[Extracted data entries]
════════════════════
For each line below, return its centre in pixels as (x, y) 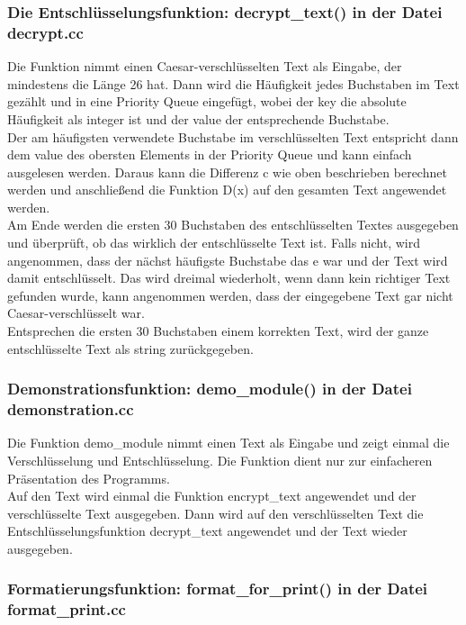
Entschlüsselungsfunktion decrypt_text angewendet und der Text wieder (207, 531)
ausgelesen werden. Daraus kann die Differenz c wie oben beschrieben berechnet (227, 172)
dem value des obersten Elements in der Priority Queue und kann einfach (210, 154)
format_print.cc (67, 609)
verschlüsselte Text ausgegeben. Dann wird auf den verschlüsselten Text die (215, 513)
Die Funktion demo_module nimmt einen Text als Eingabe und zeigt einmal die (229, 443)
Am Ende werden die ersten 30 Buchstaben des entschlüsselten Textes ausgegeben (233, 225)
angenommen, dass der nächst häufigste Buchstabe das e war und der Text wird (228, 260)
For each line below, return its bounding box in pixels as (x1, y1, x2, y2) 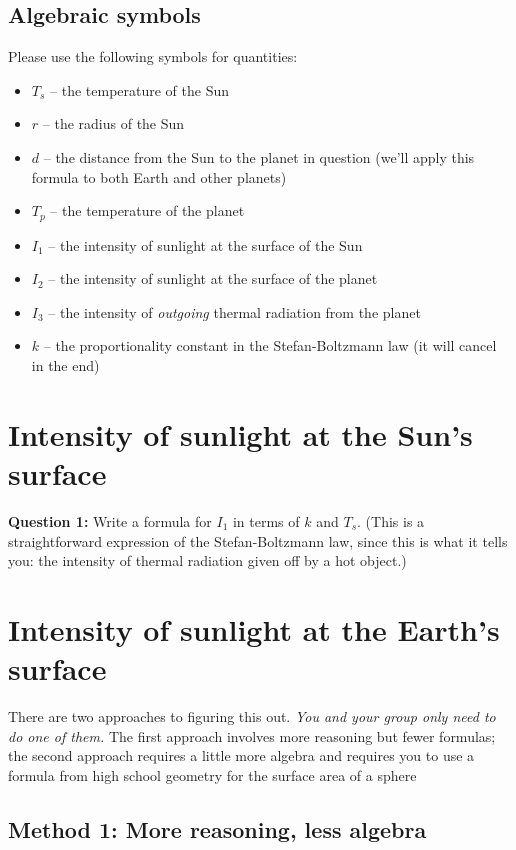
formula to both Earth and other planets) (31, 166, 287, 187)
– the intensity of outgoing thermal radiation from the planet (48, 301, 421, 322)
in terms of (232, 510, 300, 531)
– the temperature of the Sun (50, 79, 230, 100)
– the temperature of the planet (50, 200, 245, 221)
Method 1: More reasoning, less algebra (8, 813, 427, 844)
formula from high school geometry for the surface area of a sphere (8, 764, 417, 785)
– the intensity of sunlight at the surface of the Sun (48, 234, 363, 255)
════════════════════
About this task ->
Counting only lines with the word "from" in them, say how many there are in the entries above, with no other words.

Written response ->
2